----- Information supplied -----

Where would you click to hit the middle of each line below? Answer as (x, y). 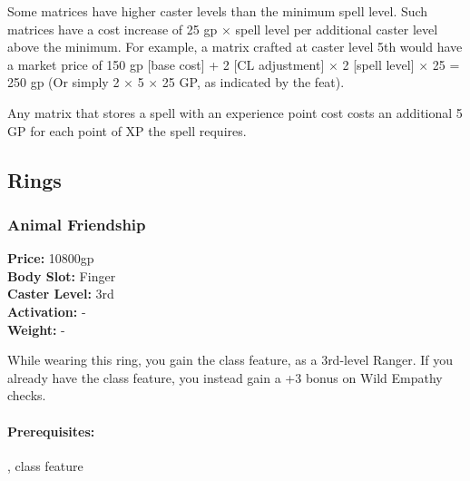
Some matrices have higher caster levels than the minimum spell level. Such (218, 11)
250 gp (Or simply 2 (64, 82)
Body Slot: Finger (62, 275)
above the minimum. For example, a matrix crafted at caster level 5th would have (235, 47)
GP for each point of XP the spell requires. (127, 130)
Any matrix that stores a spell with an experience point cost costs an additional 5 (235, 112)
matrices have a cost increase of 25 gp (113, 29)
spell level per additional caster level (337, 29)

-----

Exercise details.
The output is the data above, repeated exactly, with pictures omitted.

Reply to the exercise.
Where would you click to hit the middle of each line below? Answer as (x, y). 
Some matrices have higher caster levels than the minimum spell level. Such (218, 11)
250 gp (Or simply 2 (64, 82)
Body Slot: Finger (62, 275)
above the minimum. For example, a matrix crafted at caster level 5th would have (235, 47)
GP for each point of XP the spell requires. (127, 130)
Any matrix that stores a spell with an experience point cost costs an additional 5 (235, 112)
matrices have a cost increase of 25 gp (113, 29)
spell level per additional caster level (337, 29)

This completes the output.